PROBLEM REQUIREMENTS -> After locating "Offline mode demo [🕛] [24, 552, 123, 564]" in the listing below, copy that line and each one after it exactly, ending with the line that has "Azure Functions Back".

SUPPLIED RECORDS ->
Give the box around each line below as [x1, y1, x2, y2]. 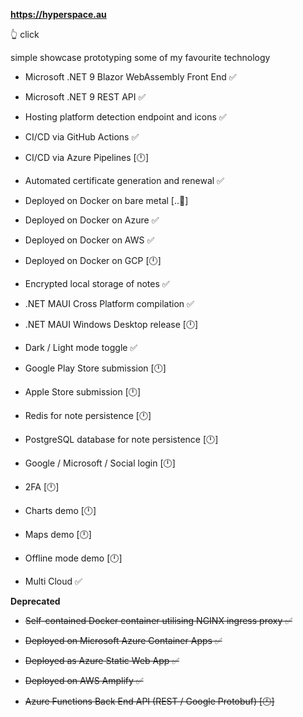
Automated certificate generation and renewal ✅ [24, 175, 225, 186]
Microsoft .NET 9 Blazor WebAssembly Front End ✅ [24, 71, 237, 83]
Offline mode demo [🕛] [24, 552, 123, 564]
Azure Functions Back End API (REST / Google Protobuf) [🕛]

* * *

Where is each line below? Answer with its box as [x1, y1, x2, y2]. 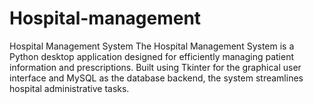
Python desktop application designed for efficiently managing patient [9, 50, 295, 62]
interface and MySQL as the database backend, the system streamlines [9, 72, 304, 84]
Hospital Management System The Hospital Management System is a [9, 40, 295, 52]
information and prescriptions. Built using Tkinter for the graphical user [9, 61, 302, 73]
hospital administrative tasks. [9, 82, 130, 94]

SOLUTION FOR THIS EXERCISE ->
Offline mode demo [🕛] [24, 552, 123, 564]
Azure Functions Back End API (REST / Google Protobuf) [🕛]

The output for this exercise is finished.